Exercise prompt: Give the data again exactly as written, skipping any pictures.

Recorded data:
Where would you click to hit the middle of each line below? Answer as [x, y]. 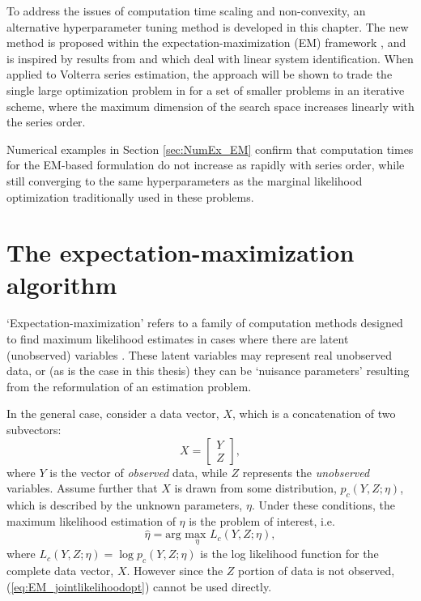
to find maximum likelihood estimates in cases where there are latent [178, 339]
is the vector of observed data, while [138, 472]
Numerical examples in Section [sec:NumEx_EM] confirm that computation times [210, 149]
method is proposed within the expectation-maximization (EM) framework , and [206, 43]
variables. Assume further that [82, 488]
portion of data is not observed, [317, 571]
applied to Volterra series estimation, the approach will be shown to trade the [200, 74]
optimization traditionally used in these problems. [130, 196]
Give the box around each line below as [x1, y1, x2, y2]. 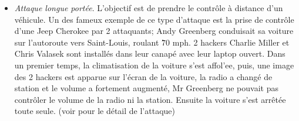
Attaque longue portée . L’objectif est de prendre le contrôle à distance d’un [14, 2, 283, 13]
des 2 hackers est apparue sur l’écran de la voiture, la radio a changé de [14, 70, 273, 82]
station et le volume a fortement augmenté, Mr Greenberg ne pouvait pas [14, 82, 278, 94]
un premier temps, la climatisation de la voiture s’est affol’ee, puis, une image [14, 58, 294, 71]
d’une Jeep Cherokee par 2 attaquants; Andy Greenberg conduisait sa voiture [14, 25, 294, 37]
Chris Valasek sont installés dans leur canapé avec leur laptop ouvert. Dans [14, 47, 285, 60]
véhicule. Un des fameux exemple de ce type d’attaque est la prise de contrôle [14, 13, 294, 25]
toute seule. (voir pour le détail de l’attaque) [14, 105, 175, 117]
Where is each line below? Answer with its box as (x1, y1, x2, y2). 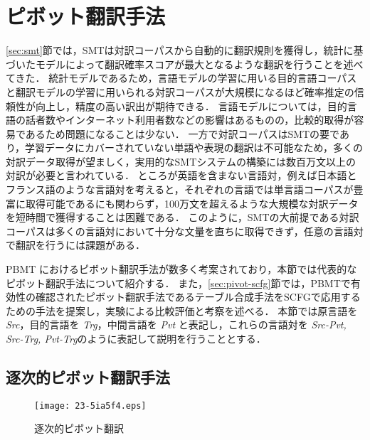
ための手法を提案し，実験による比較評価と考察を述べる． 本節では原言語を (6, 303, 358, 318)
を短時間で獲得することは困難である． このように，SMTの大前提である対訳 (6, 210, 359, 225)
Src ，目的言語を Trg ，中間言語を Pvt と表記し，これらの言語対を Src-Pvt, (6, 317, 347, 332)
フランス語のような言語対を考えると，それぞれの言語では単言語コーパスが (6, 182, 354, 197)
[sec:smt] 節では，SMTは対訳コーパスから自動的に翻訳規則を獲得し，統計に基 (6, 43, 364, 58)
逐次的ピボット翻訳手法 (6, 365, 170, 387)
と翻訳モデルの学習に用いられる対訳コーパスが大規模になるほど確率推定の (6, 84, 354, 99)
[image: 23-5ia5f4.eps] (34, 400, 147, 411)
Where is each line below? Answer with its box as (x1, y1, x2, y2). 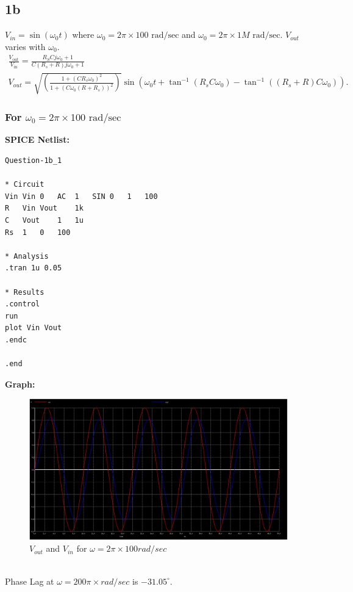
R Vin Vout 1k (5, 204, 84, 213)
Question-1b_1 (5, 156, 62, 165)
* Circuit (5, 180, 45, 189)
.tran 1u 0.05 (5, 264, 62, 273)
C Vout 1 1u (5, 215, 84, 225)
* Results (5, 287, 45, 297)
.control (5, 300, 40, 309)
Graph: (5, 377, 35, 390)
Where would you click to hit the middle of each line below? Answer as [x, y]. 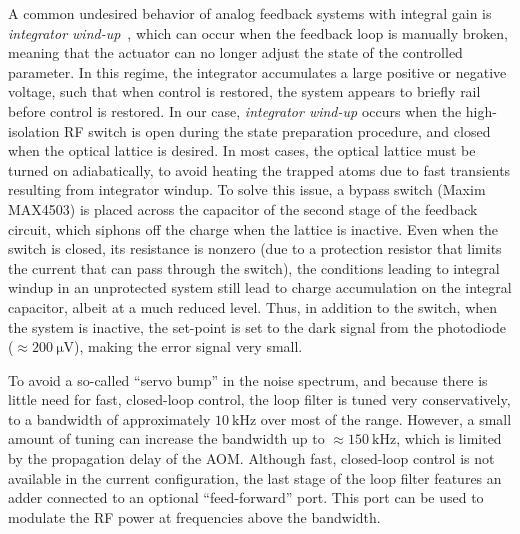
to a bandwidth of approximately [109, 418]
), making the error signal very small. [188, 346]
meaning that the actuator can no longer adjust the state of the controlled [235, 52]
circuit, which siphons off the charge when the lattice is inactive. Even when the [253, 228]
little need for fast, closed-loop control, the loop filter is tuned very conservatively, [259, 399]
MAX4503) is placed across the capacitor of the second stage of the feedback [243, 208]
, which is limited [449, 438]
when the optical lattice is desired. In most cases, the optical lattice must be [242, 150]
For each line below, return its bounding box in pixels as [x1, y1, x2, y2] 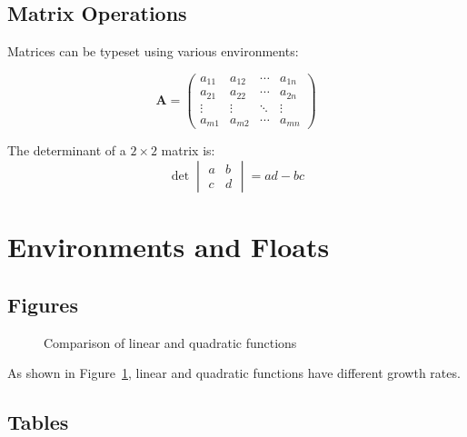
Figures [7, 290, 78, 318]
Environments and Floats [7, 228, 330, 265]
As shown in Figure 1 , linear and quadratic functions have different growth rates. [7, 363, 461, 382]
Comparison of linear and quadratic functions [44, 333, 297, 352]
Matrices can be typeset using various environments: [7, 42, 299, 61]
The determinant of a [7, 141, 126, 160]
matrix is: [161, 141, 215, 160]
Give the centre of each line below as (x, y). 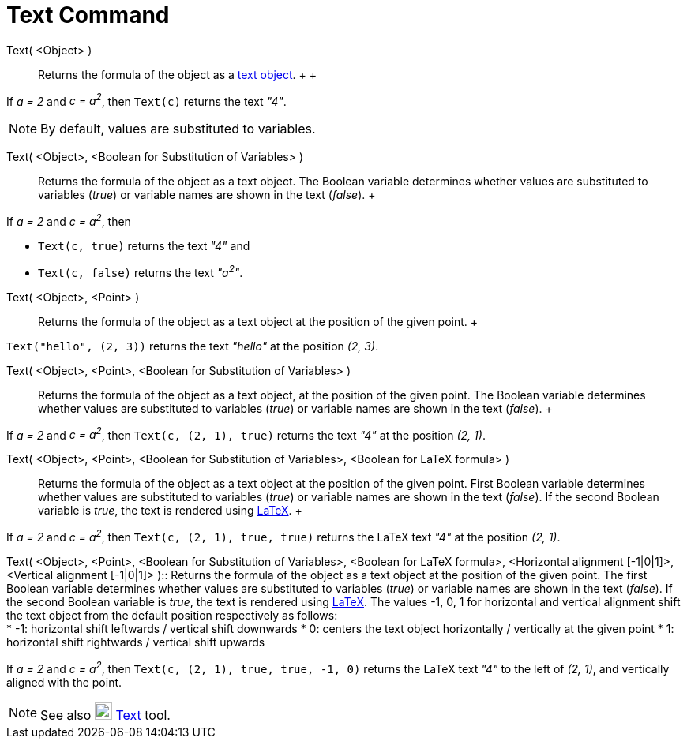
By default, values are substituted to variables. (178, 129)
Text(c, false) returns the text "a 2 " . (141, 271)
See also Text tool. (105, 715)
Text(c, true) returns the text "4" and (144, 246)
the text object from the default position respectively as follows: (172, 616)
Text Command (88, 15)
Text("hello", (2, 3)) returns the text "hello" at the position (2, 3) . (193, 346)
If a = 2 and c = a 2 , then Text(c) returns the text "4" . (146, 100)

Output for this task:
Where would you click to hit the middle of each line below? Answer as [x, y]. 
to find maximum likelihood estimates in cases where there are latent [178, 339]
is the vector of observed data, while [138, 472]
Numerical examples in Section [sec:NumEx_EM] confirm that computation times [210, 149]
method is proposed within the expectation-maximization (EM) framework , and [206, 43]
variables. Assume further that [82, 488]
portion of data is not observed, [317, 571]
applied to Volterra series estimation, the approach will be shown to trade the [200, 74]
optimization traditionally used in these problems. [130, 196]
Give the box around each line below as [x1, y1, x2, y2]. 
Attaque longue portée . L’objectif est de prendre le contrôle à distance d’un [14, 2, 283, 13]
des 2 hackers est apparue sur l’écran de la voiture, la radio a changé de [14, 70, 273, 82]
station et le volume a fortement augmenté, Mr Greenberg ne pouvait pas [14, 82, 278, 94]
un premier temps, la climatisation de la voiture s’est affol’ee, puis, une image [14, 58, 294, 71]
d’une Jeep Cherokee par 2 attaquants; Andy Greenberg conduisait sa voiture [14, 25, 294, 37]
Chris Valasek sont installés dans leur canapé avec leur laptop ouvert. Dans [14, 47, 285, 60]
véhicule. Un des fameux exemple de ce type d’attaque est la prise de contrôle [14, 13, 294, 25]
toute seule. (voir pour le détail de l’attaque) [14, 105, 175, 117]
Where is each line below? Answer with its box as (x1, y1, x2, y2). 
ための手法を提案し，実験による比較評価と考察を述べる． 本節では原言語を (6, 303, 358, 318)
を短時間で獲得することは困難である． このように，SMTの大前提である対訳 (6, 210, 359, 225)
Src ，目的言語を Trg ，中間言語を Pvt と表記し，これらの言語対を Src-Pvt, (6, 317, 347, 332)
フランス語のような言語対を考えると，それぞれの言語では単言語コーパスが (6, 182, 354, 197)
[sec:smt] 節では，SMTは対訳コーパスから自動的に翻訳規則を獲得し，統計に基 (6, 43, 364, 58)
逐次的ピボット翻訳手法 (6, 365, 170, 387)
と翻訳モデルの学習に用いられる対訳コーパスが大規模になるほど確率推定の (6, 84, 354, 99)
[image: 23-5ia5f4.eps] (34, 400, 147, 411)
Where is each line below? Answer with its box as (x1, y1, x2, y2). 
R Vin Vout 1k (5, 204, 84, 213)
Question-1b_1 (5, 156, 62, 165)
* Circuit (5, 180, 45, 189)
.tran 1u 0.05 (5, 264, 62, 273)
C Vout 1 1u (5, 215, 84, 225)
* Results (5, 287, 45, 297)
.control (5, 300, 40, 309)
Graph: (5, 377, 35, 390)
Where would you click to hit the middle of each line below? Answer as [x, y]. 
to a bandwidth of approximately [109, 418]
), making the error signal very small. [188, 346]
meaning that the actuator can no longer adjust the state of the controlled [235, 52]
circuit, which siphons off the charge when the lattice is inactive. Even when the [253, 228]
little need for fast, closed-loop control, the loop filter is tuned very conservatively, [259, 399]
MAX4503) is placed across the capacitor of the second stage of the feedback [243, 208]
, which is limited [449, 438]
when the optical lattice is desired. In most cases, the optical lattice must be [242, 150]
For each line below, return its bounding box in pixels as [x1, y1, x2, y2] 
Figures [7, 290, 78, 318]
Environments and Floats [7, 228, 330, 265]
As shown in Figure 1 , linear and quadratic functions have different growth rates. [7, 363, 461, 382]
Comparison of linear and quadratic functions [44, 333, 297, 352]
Matrices can be typeset using various environments: [7, 42, 299, 61]
The determinant of a [7, 141, 126, 160]
matrix is: [161, 141, 215, 160]
Give the centre of each line below as (x, y). 
By default, values are substituted to variables. (178, 129)
Text(c, false) returns the text "a 2 " . (141, 271)
See also Text tool. (105, 715)
Text(c, true) returns the text "4" and (144, 246)
the text object from the default position respectively as follows: (172, 616)
Text Command (88, 15)
Text("hello", (2, 3)) returns the text "hello" at the position (2, 3) . (193, 346)
If a = 2 and c = a 2 , then Text(c) returns the text "4" . (146, 100)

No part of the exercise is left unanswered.